Screen Shot 2022-09-20 at 4.03.05 PM

However, if I do this, it gives me an error saying the Dask delayed object of unspecified length not iterable error. If I make h3strs_all0 = h3strs_all.compute() and take h3strs_all0 instead of h3strs_all, I am able to run the code, but the process is not speed up. The CPU usage is reaching up to 100%, which is way slower than If I don’t use function to run it, which is

with MeasureTime(' search_neighbors & slope & aspect, no dask'):
    neighbors = []
    for h3str in h3strs_all:
        L1_neighbors = list(h3.hex_ring(h3str,1))
        L0_ij = h3.experimental_h3_to_local_ij(origin=h3str, h=h3str)
        L1_ij = np.array([h3.experimental_h3_to_local_ij(origin=h3str, h=L1) 
                          for L1 in L1_neighbors]) - L0_ij
        L1_neighbors = [ h3.string_to_h3(a) for a in L1_neighbors ]    
        idx = np.lexsort((L1_ij[:,1], L1_ij[:,0]))
        neighbors(np.searchsorted(hexagons_all0, L1_neighbors)[idx])
    neighbors = np.array(neighbors)
    slope, aspect = compute_slope_aspect(zs_all, h3strs, neighbors.T, search_radius)

Could someone help me to optimize this code, please?

Thanks
cyhsu

Hi cyhsu,

h3strs_all[begin:end] gives an error, because you can’t index a Delayed object. Dask doesn’t know the Delayed object is wrapping an array. When you first call compute on the Delayed object with h3strs_all0 = h3strs_all.compute(), it gets turned into a concrete array again, and you can index it. At first sight, there actually seems no need to delay h3strs_all.

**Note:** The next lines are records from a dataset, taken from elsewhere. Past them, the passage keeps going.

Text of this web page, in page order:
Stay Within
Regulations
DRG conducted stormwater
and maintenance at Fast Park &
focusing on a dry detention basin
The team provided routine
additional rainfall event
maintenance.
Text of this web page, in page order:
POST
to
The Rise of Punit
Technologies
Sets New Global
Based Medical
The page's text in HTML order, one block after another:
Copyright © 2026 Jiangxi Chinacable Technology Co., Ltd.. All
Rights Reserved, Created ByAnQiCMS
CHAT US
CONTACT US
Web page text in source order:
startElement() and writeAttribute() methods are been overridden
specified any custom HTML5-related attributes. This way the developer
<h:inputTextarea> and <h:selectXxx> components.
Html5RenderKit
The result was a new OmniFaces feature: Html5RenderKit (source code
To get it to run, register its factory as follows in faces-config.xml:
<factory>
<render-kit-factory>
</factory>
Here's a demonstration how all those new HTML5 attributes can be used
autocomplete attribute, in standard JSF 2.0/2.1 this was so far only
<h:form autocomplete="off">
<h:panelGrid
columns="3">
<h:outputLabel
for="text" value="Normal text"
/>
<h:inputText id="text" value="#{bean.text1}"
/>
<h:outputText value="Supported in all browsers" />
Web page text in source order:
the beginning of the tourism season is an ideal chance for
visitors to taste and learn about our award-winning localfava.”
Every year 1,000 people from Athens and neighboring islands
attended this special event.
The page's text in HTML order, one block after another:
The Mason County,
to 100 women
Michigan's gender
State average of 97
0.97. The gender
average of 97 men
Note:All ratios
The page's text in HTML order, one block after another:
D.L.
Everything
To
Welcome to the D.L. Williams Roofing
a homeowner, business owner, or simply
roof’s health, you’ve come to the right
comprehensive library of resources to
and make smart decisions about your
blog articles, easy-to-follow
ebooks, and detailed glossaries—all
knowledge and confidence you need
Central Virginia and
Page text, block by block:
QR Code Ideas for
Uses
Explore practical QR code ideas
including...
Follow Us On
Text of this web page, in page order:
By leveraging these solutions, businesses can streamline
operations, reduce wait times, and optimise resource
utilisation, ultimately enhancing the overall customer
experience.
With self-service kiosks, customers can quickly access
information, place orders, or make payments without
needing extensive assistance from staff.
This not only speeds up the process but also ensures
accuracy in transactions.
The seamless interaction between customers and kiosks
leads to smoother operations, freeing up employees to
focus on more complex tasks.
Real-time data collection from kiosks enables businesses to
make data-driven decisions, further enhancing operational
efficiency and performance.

What do you mean when you say “The CPU usage is reaching up to 100%, which is way slower than If I don’t use function to run it”? It sounds good that your CPU usage is high, that means you’re parallellization is probably working and you are using all available CPU power. Is your total runtime slower when you use Dask Delayed?

Hi @MaximLippeveld

Yes, you are correct. The total run time is way slower than using for loop directly. That is why I am struggling with this. If I use for loop, it takes around 3 mins and a half, but if I use delayed function, it takes over 20 minutes.

How is hexagons_all computed? I’m not sure, but you might need to call persist on it so that it does not get recomputed for each loop.

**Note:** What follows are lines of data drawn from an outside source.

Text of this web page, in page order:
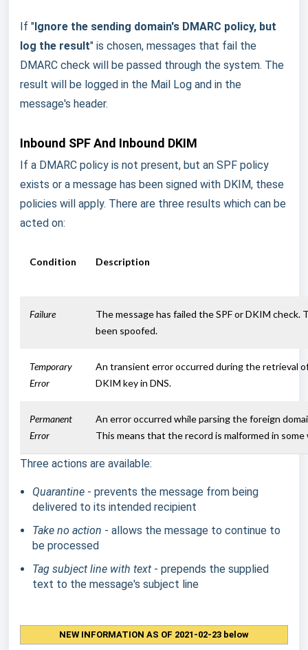
If "Ignore the sending domain's DMARC policy, but
log the result" is chosen, messages that fail the
DMARC check will be passed through the system. The
result will be logged in the Mail Log and in the
message's header.
Inbound SPF And Inbound DKIM
If a DMARC policy is not present, but an SPF policy
exists or a message has been signed with DKIM, these
policies will apply. There are three results which can be
acted on:
Condition Description
Failure
The message has failed the SPF or DKIM
been spoofed.
Temporary
Error
An transient error occurred during the retrieval
DKIM key in DNS.
Permanent
Error
An error occurred while parsing the foreign
This means that the record is malformed in some
Three actions are available:
Quarantine - prevents the message from being
delivered to its intended recipient
Take no action - allows the message to continue to
be processed
Tag subject line with text - prepends the supplied
text to the message's subject line
NEW INFORMATION AS OF 2021-02-23 below
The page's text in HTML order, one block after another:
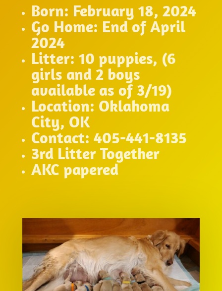
Born: February 18, 2024
Go Home: End of April
2024
Litter: 10 puppies, (6
girls and 2 boys
available as of 3/19)
Location: Oklahoma
City, OK
Contact: 405-441-8135
3rd Litter Together
AKC papered
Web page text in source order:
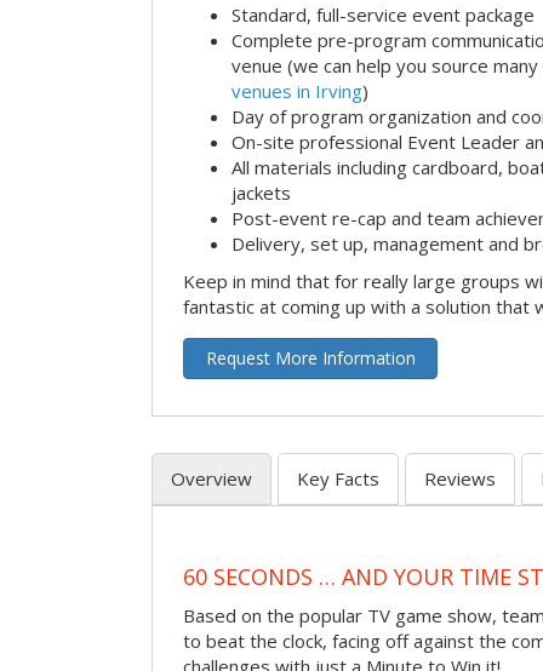
Standard, full-service event package
Complete pre-program
venue (we can help you source
venues in Irving)
Day of program organization and
On-site professional Event Leader
All materials including cardboard,
jackets
Post-event re-cap and team
Delivery, set up, management and
Keep in mind that for really large groups
fantastic at coming up with a solution that
Request More Information
Overview Key Facts Reviews
60 SECONDS … AND YOUR TIME
Based on the popular TV game show,
to beat the clock, facing off against the
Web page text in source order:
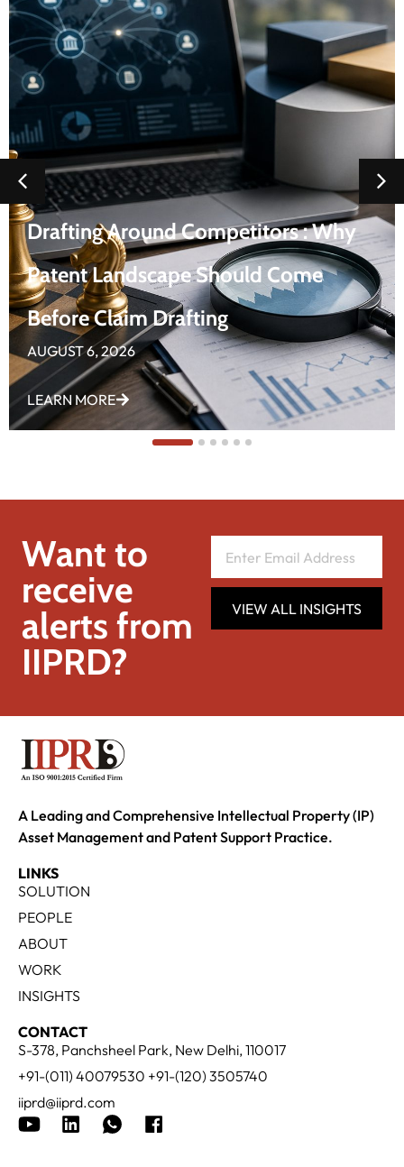
Fortinet Patent Landscape
AUGUST 5, 2026
LEARN MORE
Want to
receive
alerts from
IIPRD?
VIEW ALL INSIGHTS
A Leading and Comprehensive Intellectual Property (IP)
Asset Management and Patent Support Practice.
LINKS
SOLUTION
PEOPLE
ABOUT
WORK
INSIGHTS
CONTACT
S-378, Panchsheel Park, New Delhi, 110017
+91-(011) 40079530 +91-(120) 3505740
iiprd@iiprd.com
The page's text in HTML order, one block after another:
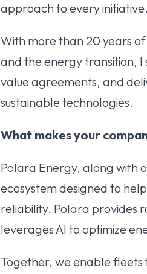
approach to every initiative.
With more than 20 years
and the energy transition,
value agreements, and
sustainable technologies.
What makes your
Polara Energy, along with
ecosystem designed to
reliability. Polara provides
leverages AI to optimize
Together, we enable
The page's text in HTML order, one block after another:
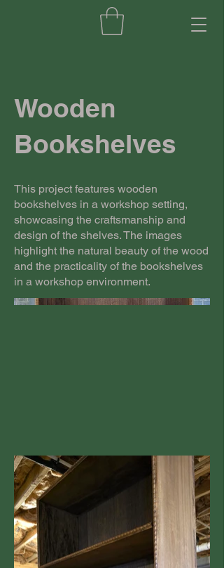
Wooden
Bookshelves
This project features wooden
bookshelves in a workshop setting,
showcasing the craftsmanship and
design of the shelves. The images
highlight the natural beauty of the wood
and the practicality of the bookshelves
in a workshop environment.

With respect to how you use h3strs_all in your second block of code, the documentation states this

Delayed objects cannot be used for control flow, meaning that no Delayed can appear in a loop or if statement.

You can use indexing on a delayed object in the body of a for loop. So you can solve the problem by reformatting your list comprehension as a for loop.

for i in range(r):
  begin = int(i*size/r)
  end = int((i+1)*size/r)
  neighbors.append([
    delayed(search_neighbors)(hexagons_all, delayed(h3str))
    for h3str in h3strs_all[begin:end]
  ])

You could write this:

for i in range(r):
  begin = int(i*size/r)
  end = int((i+1)*size/r)
  neighbors_nested = []
  for j in range(begin, end):
    neighbors_nested.append(delayed(search_neighbors)(hexagons_all, delayed(h3str_all[j])))
  neighbors.append(neighbors_nested)

This is untested so I’m not entirely sure this will work.

Also, I assume here

neighbors = compute(*neighbors)

compute is dask.compute?

Hi @MaximLippeveld

For the issues you addressed…

  1. hexagons_all is the output of pandas. I put additional delayed on it because of the example.

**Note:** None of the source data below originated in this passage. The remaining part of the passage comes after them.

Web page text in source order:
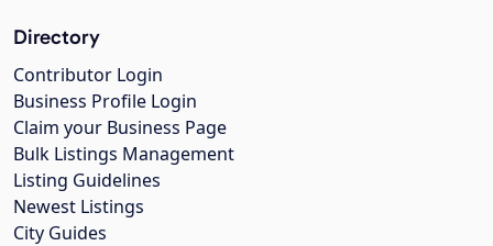
Directory
Contributor Login
Business Profile Login
Claim your Business Page
Bulk Listings Management
Listing Guidelines
Newest Listings
City Guides
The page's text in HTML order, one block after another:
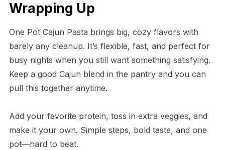
Wrapping Up
One Pot Cajun Pasta brings big, cozy flavors with
barely any cleanup. It’s flexible, fast, and perfect for
busy nights when you still want something satisfying.
Keep a good Cajun blend in the pantry and you can
pull this together anytime.
Add your favorite protein, toss in extra veggies, and
make it your own. Simple steps, bold taste, and one
pot—hard to beat.
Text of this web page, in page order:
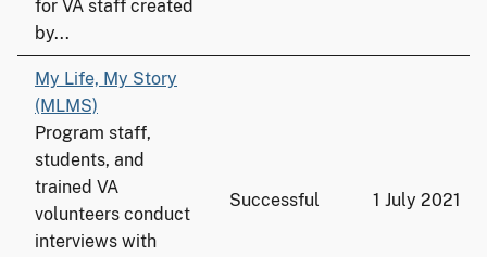
for VA staff created
by...
My Life, My Story
(MLMS)
Program staff,
students, and
trained VA
volunteers conduct
interviews with
Successful 1 July 2021
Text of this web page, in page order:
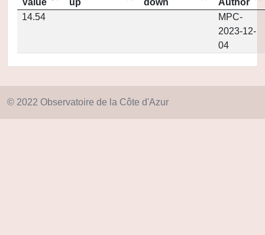
Value
up
down
Author
14.54
MPC-
2023-12-
04
© 2022 Observatoire de la Côte d'Azur
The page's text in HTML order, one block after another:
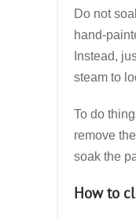
Do not
hand-
Instead,
steam to
To do
remove
soak the
How to
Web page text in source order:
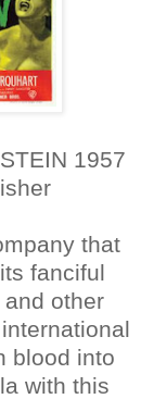
1957
that
fanciful
other
blood into
with this
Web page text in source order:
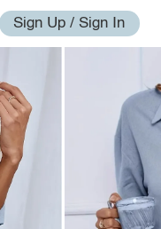
Sign Up / Sign In
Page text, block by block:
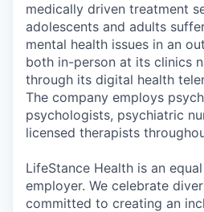
medically driven treatment
adolescents and adults
mental health issues in an
both in-person at its clinics
through its digital health
The company employs
psychologists, psychiatric
licensed therapists
LifeStance Health is an
employer. We celebrate
committed to creating an

  2. I have tried similar thing like

for i in range(r):
  begin = int(i*size/r)
  end = int((i+1)*size/r)
  neighbors_nested = []
  for j in range(begin, end):
    neighbors_nested.append(delayed(search_neighbors)(hexagons_all, delayed(h3str_all[j])))
  neighbors.append(neighbors_nested)

since it uses a loop for indexing, it will take a coupled of minutes to complete the task. Also, the overall computing speed is not in-efficiency as well.

  1. Yes, you are right. The compute is dask.compute.